Gordon Allport (1897–1967) was a respected and influential American academic working in the field of psychology. Allport, the son of a medical father and a teaching mother, was the youngest of four siblings, which gave rise to a keer interest in understanding humans motivation, impulses and personality, which led him to develop the theory of personality traits.

After graduating from Harvard University, Allport made a trip to Vienna, Austria, where he met Sigmund Freud, which would eventually influence his career and contributions to American psychology.

  • After this experience.
  • Allport returned to Harvard to earn his PhD in Psychology.
  • During his career.
  • Which developed in the first half of the twentieth century.
  • He made important contributions to psychology.
  • Among the most striking was the development of his ideas about personal traits.
  • Which he called personal disposition.

According to Allport, these traits are influenced by our childhood experiences, our current environment, and the interaction between them. In Allport’s time, the idea was that personality traits could be made up of past and present forces. Allport believed the personality was made up of three types. of traits: cardinal, central and secondary.

Allport told the story of his visit to Freud in his autobiographical essay “Pattern and Personality Growth”. To break the ice when he met Freud, Allport said he had met a child on the train journey to Vienna. The boy did not want to sit next to a dirty passenger, despite his mother’s reassuring words. Allport suggested that the child may have had this phobia because of his mother, a very clean and seemingly quite dominant woman. After watching Allport for a few minutes, Did Freud ask you by any chance?”

Allport pointed out Freud’s intention to reduce this small part of the observed interaction to an unconscious episode from his own childhood, which reminded him that psychoanalysis tends to delve into both the past and the unconscious, going through this process in the supposedly most importantly, conscious. and immediate aspects of the experience.

While Allport has never denied that unconscious and historical variables can play an important role in motivating certain behaviors, his work will always focus on conscious motivations related to the current context.

In 1936, psychologist Gordon Allport discovered that a single English dictionary contained more than 4,000 words describing different personality traits.
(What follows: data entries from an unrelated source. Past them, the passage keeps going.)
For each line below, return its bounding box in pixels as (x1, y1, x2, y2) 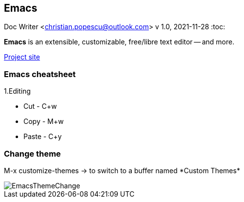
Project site (4, 53, 40, 61)
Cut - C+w (23, 102, 57, 111)
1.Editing (4, 87, 31, 96)
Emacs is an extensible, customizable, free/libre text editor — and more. (4, 38, 235, 46)
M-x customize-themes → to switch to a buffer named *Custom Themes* (4, 166, 240, 175)
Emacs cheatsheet (4, 69, 76, 79)
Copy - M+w (23, 117, 64, 126)
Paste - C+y (23, 132, 62, 141)

Allport’s personality trait theory classified them into three levels.

Among some historical figures who have shown a strong cardinal trait are Abraham Lincoln, for his honesty, the Marquis of Sade for Sadism and Joana D’Arc for his act of heroism. People with such personalities can become so known for these traits that their names are often associated with these qualities. Allport suggested that cardinal characteristics are rare and tend to develop over the years.

When present, cardinal traits shape the person, in the sense they have of themselves, their emotional composition, their attitudes, and their behavior; it is so clear that they can even be historically identified by them, as in the case of the Marquis of Sade. .
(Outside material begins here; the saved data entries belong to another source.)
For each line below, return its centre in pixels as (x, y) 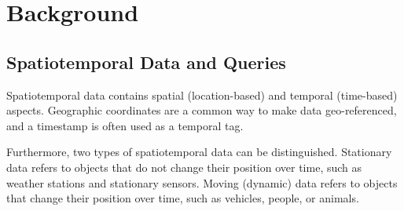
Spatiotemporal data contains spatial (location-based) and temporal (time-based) (202, 95)
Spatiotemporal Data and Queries (146, 62)
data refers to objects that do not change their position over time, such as (184, 167)
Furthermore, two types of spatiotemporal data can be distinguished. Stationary (199, 152)
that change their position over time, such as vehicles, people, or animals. (183, 198)
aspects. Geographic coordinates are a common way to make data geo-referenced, (202, 110)
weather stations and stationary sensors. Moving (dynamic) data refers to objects (202, 182)
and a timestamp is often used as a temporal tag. (125, 125)

The central characteristics are the general characteristics that form the basic foundations of personality, these traits, although not as dominant as cardinal traits, would be the main characteristics that can be used to describe an individual. not absolutely dominant.

According to Allport’s personality trait theory, each person has between 5 and 10 central traits, which are present in varying degrees in each, include common traits, intelligence, shyness, honesty, and would be important determinants in most of our behaviors.
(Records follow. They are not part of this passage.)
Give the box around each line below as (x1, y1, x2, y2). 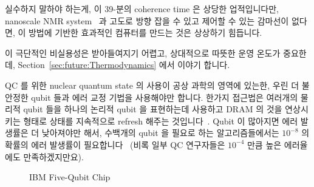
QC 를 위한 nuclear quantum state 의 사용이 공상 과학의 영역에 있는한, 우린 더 (5, 78, 299, 91)
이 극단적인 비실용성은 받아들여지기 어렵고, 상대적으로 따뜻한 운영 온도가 (5, 46, 281, 59)
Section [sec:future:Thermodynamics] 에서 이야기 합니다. (18, 58, 230, 71)
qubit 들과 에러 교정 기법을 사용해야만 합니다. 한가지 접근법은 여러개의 (31, 90, 298, 103)
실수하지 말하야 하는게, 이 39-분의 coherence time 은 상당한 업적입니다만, (5, 2, 279, 15)
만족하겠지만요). (23, 150, 84, 163)
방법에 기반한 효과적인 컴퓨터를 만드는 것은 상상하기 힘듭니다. (28, 26, 262, 39)
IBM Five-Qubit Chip (29, 171, 111, 183)

Secondary traits are traits that are sometimes related to attitudes or preferences, i. e. much less widespread and less relevant provisions, which often appear in certain specific situations or circumstances.

For example, an individual whose cardinal trait is self-affirmation may show signs of submission when police arrest him for speeding. This is just a situational trait that may or may not appear in other interpersonal encounters.

According to Allport, these secondary traits are quite difficult to detect because they are stimulated by a smaller scale of equivalent stimuli.

Allport’s personality trait theory is not directly based on experimental research, and is his largest Achilles heel. In fact, he has published little research to support his theory. However, in his first publication, with his brother, social psychologist Floyd Allport, he examined 55 male college students, depending on their core characteristics. After the survey, they concluded that traits were measurable in most students. The main objective of this research was to develop a scale as a means of “measuring” personality.

Gordon Allport’s curious initiative was to analyze a series of letters from a woman named Jenny Gove Masterson. Jenny’s 301 letters in the last eleven years of her life to a friendly couple were acquired by Allport and analyzed. Then, in an exercise, she asked 36 people to characterize Jenny based on traits they could identify in those letters.

For his study, Allport concluded that traits do not exist independently, and, at some point, behaviors that motivate two certain traits can conflict, so that, through hierarchy, one imposes himself on the other.

Although many theorists agree that people can be described by their personality traits, there is always a debate about the number of basic traits that make up the personality of the human being. For example, Raymond Cattell reduced the number of observable traits from 4000 to 171, then to 16, combining certain characteristics and eliminating the most unique or difficult-to-define traits. On the other hand, British psychologist Hans Eysenck has developed a personality model based on only three.

However, Allport’s research and personality trait theory are considered pioneering works in the field of personality, was based on statistical and objective data without personal experience, and also received some criticism, such as that it would not refer to the individual’s condition or condition. how you can behave temporarily.